FACTS: The laborers of Elizalde Rope Factory went on strike which lasted from September 1957 to
February 1958. Edilberto Tupas, a laborer, was one of the strikers. During the period of time the strike
lasted, petitioner did not pay to the Social Security Commission any premium for Edilberto Tupas. It only
resumed to pay the premium after the period of strike up until May 1958, when Tupas died.

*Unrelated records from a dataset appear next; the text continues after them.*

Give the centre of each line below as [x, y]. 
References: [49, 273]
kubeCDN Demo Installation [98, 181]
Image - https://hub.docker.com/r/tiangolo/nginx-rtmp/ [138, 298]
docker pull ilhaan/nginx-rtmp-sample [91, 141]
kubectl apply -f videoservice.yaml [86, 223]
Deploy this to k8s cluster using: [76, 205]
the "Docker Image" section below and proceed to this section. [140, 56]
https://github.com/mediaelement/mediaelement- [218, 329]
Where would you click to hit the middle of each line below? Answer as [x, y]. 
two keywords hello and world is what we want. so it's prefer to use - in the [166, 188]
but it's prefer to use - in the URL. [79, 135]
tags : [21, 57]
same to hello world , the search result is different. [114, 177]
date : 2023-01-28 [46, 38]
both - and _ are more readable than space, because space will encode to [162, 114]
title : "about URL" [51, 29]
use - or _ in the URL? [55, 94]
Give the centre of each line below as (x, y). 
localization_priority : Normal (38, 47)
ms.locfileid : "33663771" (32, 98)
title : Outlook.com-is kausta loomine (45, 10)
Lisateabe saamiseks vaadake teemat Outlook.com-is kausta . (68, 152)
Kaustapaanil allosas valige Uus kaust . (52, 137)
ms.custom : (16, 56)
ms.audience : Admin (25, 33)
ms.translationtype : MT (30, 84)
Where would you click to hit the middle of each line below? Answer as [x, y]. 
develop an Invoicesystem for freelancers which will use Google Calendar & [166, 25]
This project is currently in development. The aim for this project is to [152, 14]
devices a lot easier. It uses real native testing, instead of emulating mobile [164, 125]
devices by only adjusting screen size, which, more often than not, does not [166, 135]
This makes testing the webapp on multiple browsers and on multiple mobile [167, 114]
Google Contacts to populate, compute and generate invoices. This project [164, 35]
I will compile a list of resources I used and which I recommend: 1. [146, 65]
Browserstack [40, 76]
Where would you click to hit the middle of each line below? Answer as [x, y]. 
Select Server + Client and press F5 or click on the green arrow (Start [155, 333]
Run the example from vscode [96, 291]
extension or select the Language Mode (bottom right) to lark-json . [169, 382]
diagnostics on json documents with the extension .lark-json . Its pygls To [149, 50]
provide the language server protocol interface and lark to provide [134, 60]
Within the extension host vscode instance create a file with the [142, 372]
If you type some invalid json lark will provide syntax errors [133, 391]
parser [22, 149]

The Social Security Commission sent Bill No. 138 to petitioner in the amount of P10.27 representing its
contribution to the unpaid premium for Edilberto Tupas. The rope factory averred in a letter to the
commissioner that the amount of P9.45 representing employer’s 3-1/2% premium contribution for October
to December 1957 should be for the account of the late Edilberto Tupas for the reason that he was then
on strike and consequently, unemployed by the company. Mr. Tupas, during these months, received no
wages. The Company, however, was willing to pay the amount of P0.82 only, as underpaid premium for
the month of May, 1958.

The Social Security Commission sent a letter to the rope factory, declaring the strike “not unlawful” and
reiterating its demand to pay the amount of P10.27, pursuant to the Commission’s policies which states
that the employer will continue to remit his 3-1/2% contribution every month even without the employee's
2-1/2%, where there are no earnings on the part of the employee. The 3-1/2% will be based on the
month's earnings of the employee immediately preceding the month where there is no earning.

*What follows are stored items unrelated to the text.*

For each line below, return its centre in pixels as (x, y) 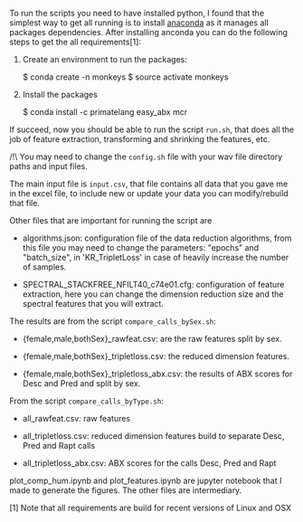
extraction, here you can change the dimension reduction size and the (153, 294)
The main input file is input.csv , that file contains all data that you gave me (149, 184)
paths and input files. (48, 166)
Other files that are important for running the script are (111, 220)
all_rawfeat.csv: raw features (76, 418)
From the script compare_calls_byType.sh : (87, 401)
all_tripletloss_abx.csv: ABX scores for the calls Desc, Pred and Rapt (149, 463)
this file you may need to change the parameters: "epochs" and (141, 247)

A memorandum was also sent by the Commission, recommending Elizalde Rope Factory to pay its 3-
1/2% contribution for the account of all strikers corresponding to the months covered by the strike, to be
based on the wages or compensation each of them received in August, 1957, or the month prior to the
strike.

The rope factory requested the Commission to reconsider its ruling requiring it to pay the 3-1/2%
contribution in question, contending that it is not required to pay such contribution corresponding to a
period of strike, because during such period a striker ceases to be an employee. Such request was
denied by the Commissioner.

ISSUE: Whether or not the social security premium corresponding to a period when a covered worker is
on strike be paid by the employer

HELD: YES. Although during a strike the worker renders no work or service and receives no
compensation, yet his relationship as an employee with his employer is not severed or dissolved. Strike is
the workers' means of expressing their grievances to employers and enforcing compliance with their
demands made upon them. And when laborers go on strike, it cannot be said that they intend to cut off or
terminate their relationship with their employer. On the contrary, a strike may improve the employer-
employee relationship bringing about better working conditions and more efficient services. Hence, the
petitioner's contention that Edilberto Tupas ceased to be an employee from 17 September 1957 to the
middle of February 1958 when he was on strike, cannot be sustained.

The Social Security System provides that that after an employee is compulsorily covered by the System
he and his employer will contribute to pay the premium every month during his employment. In the case
at bar, Edilberto Tupas was compulsorily covered in September 1957 by the System. When he was on
strike from 17 September 1957 to the middle of February 1958, his employment did not cease or end. For
such period, his monthly premium accrued and the petitioner as his employer must pay its 3-1/2%
contribution in accordance with circular No. 21 of the System.